Le Bernardin

155 West 51st Street

New York, NY 10019

Tel. +1 (212) 554-1515 

BY ANTONIO GALLONI | NOVEMBER 10, 2017

Food: 

Salmon Sashimi; Pickled Spring Onion, Baby Cucumber Flowers, Amahari-Argan Oil 

Poached Halibut; Matsutake Mushroom-Black Sesame Salad, Sea Urchin-Dashi Broth

Steamed Black Bass; Marinated Heirloom Tomatoes, Spiced Basil-Verbena-Tomato Consommé

Milk Chocolate Pot de Crème, Caramel Foam, Maple Syrup, Maldon Sea Salt 

Apple; Apple Brown Butter Mousse, Apple Confit Armagnac Sabayon 

Chocolate Canéle 

Wines:

NV Diebolt-Vallois Blanc de Blancs

 

 

88

2014 Goisot Bourgogne Côtes d’Auxerre Gueules de Loup

 

 

89

Eric Ripert’s brilliant cuisine and Le Bernardin’s elegant dining room make for a fabulous escape from the hustle and bustle of mid-town Manhattan.


Salmon Sashimi; Pickled Spring Onion, Baby Cucumber Flowers, Amahari-Argan Oil 

Le Bernardin is one of my favorite restaurants anywhere in the world. Unlike so many of his peers, Ripert has decided to focus almost exclusively on a single restaurant rather than build a global empire. On most days, Ripert is at Le Bernardin, as he was again on this day. Ripert’s single-minded passion and total attention to detail are two of the many things that make Le Bernardin so special. This lunch was a superb treat and a nice break in the middle of a very busy week.

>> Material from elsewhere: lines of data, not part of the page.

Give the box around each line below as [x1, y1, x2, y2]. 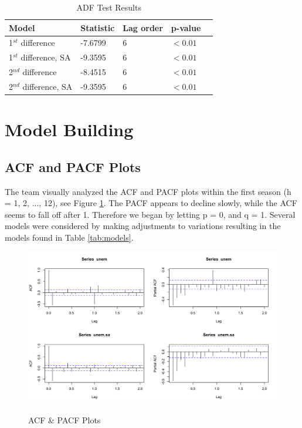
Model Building [5, 117, 134, 141]
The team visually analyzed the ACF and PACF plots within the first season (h [5, 185, 291, 197]
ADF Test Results [76, 1, 141, 13]
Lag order [123, 21, 163, 33]
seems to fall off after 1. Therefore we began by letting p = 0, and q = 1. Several [5, 208, 296, 220]
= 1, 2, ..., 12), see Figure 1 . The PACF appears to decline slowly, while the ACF [5, 197, 297, 209]
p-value [171, 21, 201, 33]
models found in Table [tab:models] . [5, 231, 134, 244]
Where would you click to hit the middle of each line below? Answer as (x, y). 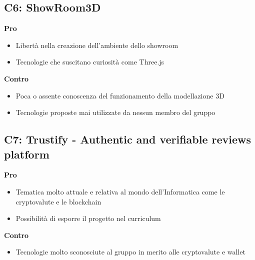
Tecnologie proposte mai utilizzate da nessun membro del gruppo (115, 112)
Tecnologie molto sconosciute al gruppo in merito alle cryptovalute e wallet (130, 252)
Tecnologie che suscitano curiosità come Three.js (90, 62)
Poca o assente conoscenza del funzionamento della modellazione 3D (120, 95)
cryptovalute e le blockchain (58, 201)
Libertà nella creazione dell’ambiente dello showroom (97, 45)
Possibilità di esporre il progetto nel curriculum (88, 218)
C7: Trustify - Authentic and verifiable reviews (128, 139)
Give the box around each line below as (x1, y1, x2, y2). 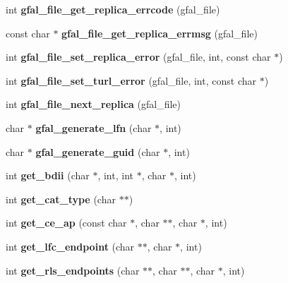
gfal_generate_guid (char (35, 144, 160, 159)
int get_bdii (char (6, 168, 90, 183)
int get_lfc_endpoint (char (6, 239, 135, 253)
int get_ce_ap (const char (6, 215, 127, 230)
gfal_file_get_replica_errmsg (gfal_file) (61, 25, 258, 40)
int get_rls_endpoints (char (6, 263, 140, 277)
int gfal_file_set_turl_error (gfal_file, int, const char (6, 73, 256, 88)
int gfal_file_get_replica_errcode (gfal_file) (6, 2, 220, 16)
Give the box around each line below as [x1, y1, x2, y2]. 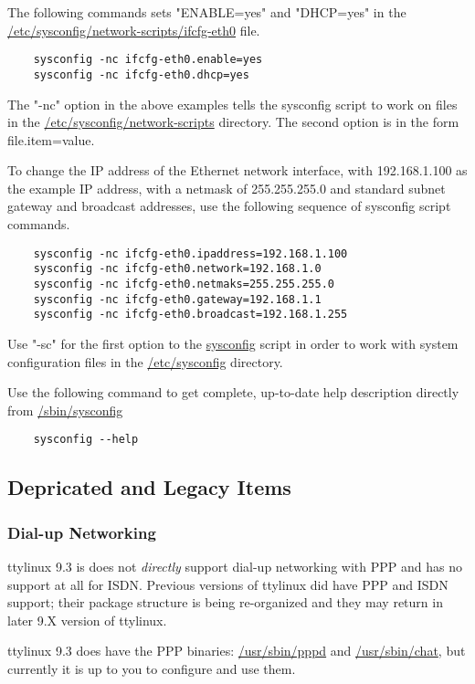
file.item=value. [7, 130, 95, 149]
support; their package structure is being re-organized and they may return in [7, 593, 443, 612]
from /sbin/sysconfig [7, 400, 123, 419]
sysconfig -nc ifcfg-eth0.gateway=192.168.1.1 [33, 292, 322, 306]
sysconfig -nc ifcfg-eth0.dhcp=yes [33, 68, 249, 81]
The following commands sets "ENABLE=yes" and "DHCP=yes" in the [7, 3, 406, 21]
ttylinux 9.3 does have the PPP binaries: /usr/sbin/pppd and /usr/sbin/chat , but [7, 641, 466, 660]
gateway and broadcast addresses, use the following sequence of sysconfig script [7, 196, 451, 216]
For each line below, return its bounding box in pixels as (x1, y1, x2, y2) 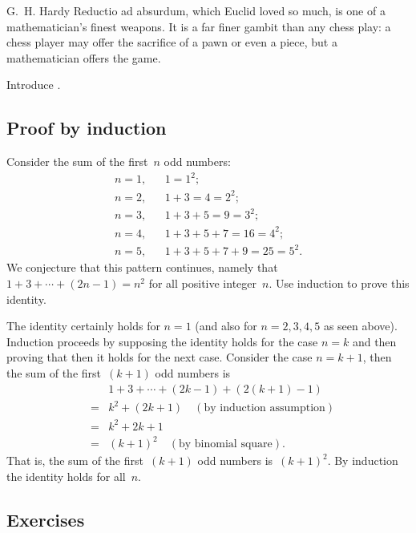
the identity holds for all (6, 467, 126, 484)
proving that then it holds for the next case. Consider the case (6, 349, 313, 365)
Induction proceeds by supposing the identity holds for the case (6, 333, 318, 349)
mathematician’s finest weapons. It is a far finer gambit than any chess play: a (6, 18, 391, 34)
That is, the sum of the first (6, 452, 143, 469)
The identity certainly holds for (6, 317, 160, 334)
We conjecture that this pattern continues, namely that (6, 259, 278, 276)
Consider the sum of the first (6, 153, 148, 170)
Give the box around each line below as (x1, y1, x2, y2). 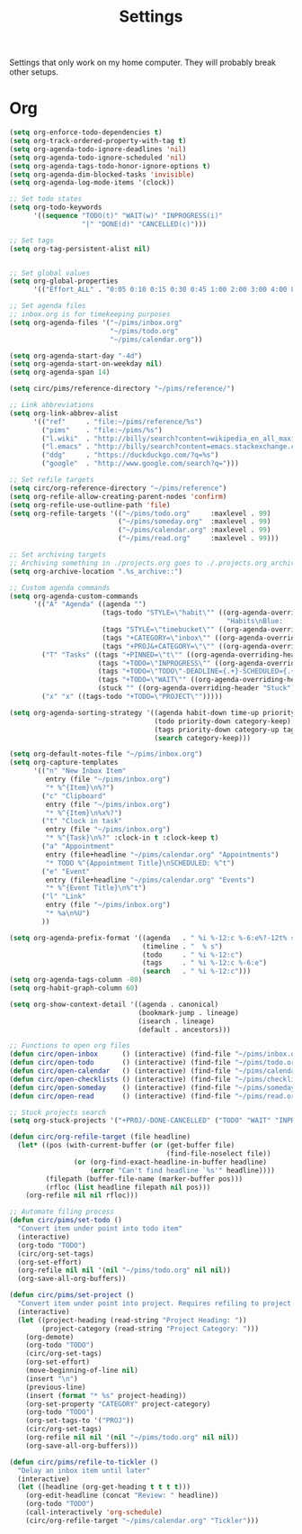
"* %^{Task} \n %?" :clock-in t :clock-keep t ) (45, 833, 219, 843)
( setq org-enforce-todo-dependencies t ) (9, 128, 164, 137)
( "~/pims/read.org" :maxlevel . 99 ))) (118, 534, 280, 543)
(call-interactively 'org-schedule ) (25, 1508, 164, 1517)
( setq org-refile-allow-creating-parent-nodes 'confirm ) (9, 492, 227, 501)
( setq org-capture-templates (9, 758, 119, 767)
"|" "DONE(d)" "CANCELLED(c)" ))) (81, 219, 207, 229)
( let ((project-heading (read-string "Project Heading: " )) (17, 1315, 247, 1325)
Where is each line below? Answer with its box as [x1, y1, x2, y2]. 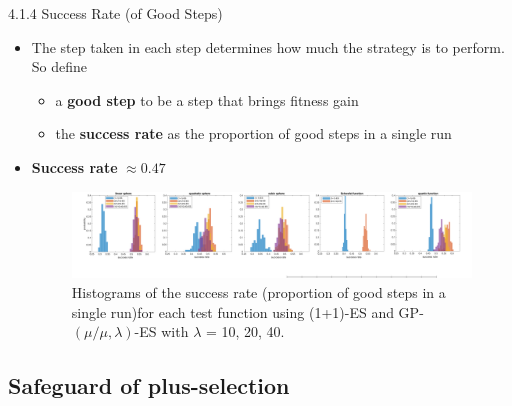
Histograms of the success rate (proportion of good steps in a [71, 281, 446, 302]
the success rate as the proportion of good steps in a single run [55, 123, 452, 144]
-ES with [134, 321, 189, 342]
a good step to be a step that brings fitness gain [55, 89, 359, 110]
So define [31, 56, 88, 77]
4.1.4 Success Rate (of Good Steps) [8, 3, 223, 23]
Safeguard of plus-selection [8, 370, 290, 401]
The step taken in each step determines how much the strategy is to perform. [31, 36, 505, 57]
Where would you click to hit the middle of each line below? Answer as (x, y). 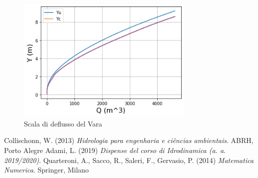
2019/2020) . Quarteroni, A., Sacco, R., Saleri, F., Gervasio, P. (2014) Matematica (129, 160)
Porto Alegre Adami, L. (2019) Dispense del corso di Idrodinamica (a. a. (115, 150)
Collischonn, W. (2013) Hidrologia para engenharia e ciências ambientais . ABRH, (129, 140)
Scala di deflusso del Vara (63, 123)
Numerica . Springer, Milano (46, 170)
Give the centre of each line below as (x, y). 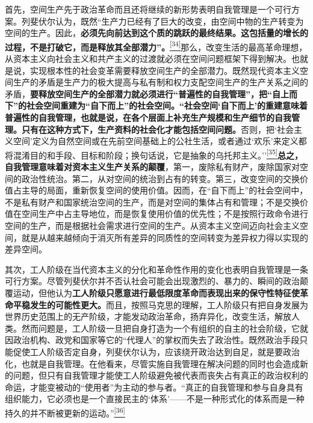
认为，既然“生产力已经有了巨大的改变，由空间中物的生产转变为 (179, 21)
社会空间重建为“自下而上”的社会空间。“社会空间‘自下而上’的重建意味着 (167, 105)
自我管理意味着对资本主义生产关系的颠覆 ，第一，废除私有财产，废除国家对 (152, 167)
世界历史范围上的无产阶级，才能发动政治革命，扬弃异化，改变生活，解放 (148, 316)
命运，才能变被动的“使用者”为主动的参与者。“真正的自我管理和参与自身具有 (154, 387)
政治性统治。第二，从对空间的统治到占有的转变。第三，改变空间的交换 (160, 178)
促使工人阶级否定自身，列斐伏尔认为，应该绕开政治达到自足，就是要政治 (156, 351)
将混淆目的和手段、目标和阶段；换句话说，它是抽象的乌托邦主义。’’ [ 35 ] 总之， (154, 154)
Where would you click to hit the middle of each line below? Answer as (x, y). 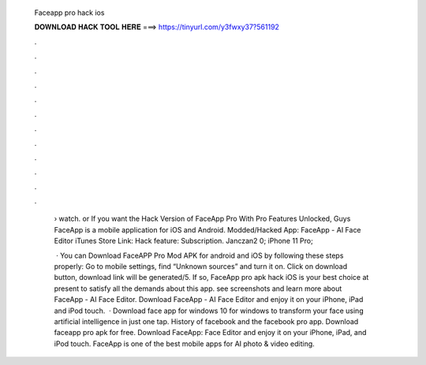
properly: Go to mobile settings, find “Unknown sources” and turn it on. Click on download (201, 266)
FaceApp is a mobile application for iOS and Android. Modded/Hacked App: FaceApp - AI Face (208, 229)
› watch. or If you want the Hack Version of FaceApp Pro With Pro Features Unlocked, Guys (202, 219)
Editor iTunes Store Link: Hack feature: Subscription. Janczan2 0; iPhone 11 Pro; (183, 241)
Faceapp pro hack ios (69, 13)
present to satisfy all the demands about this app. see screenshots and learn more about (198, 289)
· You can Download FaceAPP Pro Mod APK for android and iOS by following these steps (200, 255)
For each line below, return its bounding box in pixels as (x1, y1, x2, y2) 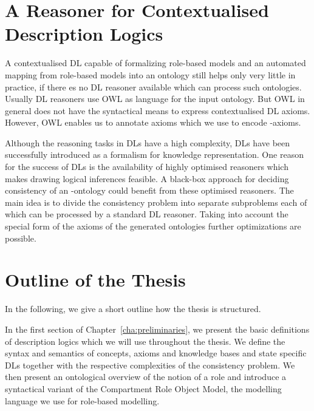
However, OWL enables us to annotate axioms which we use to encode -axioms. (5, 116, 301, 129)
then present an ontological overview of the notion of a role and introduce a (5, 370, 287, 383)
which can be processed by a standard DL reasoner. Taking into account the (5, 208, 288, 220)
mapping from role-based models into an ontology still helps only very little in (5, 68, 296, 81)
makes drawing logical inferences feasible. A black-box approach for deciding (5, 172, 289, 185)
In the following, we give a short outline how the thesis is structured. (5, 302, 261, 315)
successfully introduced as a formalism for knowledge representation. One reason (5, 148, 304, 161)
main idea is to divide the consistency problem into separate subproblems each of (5, 195, 307, 208)

Poached Halibut; Matsutake Mushroom-Black Sesame Salad, Sea Urchin-Dashi Broth 

My salmon sashimi appetizer, arranged in thin slices and dressed with Amahari-Argan oil, is absolutely delicious. The poached halibut is a classic Eric Ripert creation that speaks to finesse and, above all else, intensity without weight. Thinly sliced Matsutake mushrooms and sweet sea urchin add layers of nuance to the perfectly cooked fish, with accents from the dashi broth that perk up the flavors. The steamed black bass is a similarly conceived dish with slightly bolder tones from the marinated tomatoes and the basil-verbena-tomato consommé.


Steamed Black Bass; Marinated Heirloom Tomatoes, Spiced Basil-Verbena-Tomato Consommé

The NV Blanc de Blancs from Diebolt-Vallois is tasty and refreshing, if not especially exciting. Maybe I am a bit jaded, but I think a restaurant of Le Bernardin’s caliber should serve a Champagne that is more inventive and philosophically aligned with the cuisine. Goisot’s 2014 Bourgogne Côtes d’Auxerre Gueules de Loup emerges from a hillside parcel on chalky, limestone soils near St. Bris, where the winery is located. Bright and energetic, the Gueules de Loup is a tasty white that has enough character to stand up to the food without being overpowering.


Milk Chocolate Pot de Crème, Caramel Foam, Maple Syrup, Maldon Sea Salt 

I don’t have a huge sweet tooth, but it is hard to pass up Le Bernardin’s desserts. The milk chocolate pot de crème, served in an eggshell, offers quite a bit of contrast from the sweetness of the custard and caramel, with the brininess and slight crunch of the sea salt. The faux apple, which consists of an apple brown butter mousse in a light cake with a sugar topping made to resemble a real apple, is outrageously delicious.


Apple; Apple Brown Butter Mousse, Apple Confit Armagnac Sabayon 

The only disappointment in this lunch is the bitter, undrinkable Nespresso that is served after dessert. Let me be clear, I don’t have anything against Nespresso or other similar coffees. They are fine for hotels, offices, homes and other places where convenience is of the essence. But not in world-class restaurants that are supposed to offer the best of the best. Fortunately, the chocolate canéle gets rid of most of the astringency of the coffee and end this superb lunch on a high note.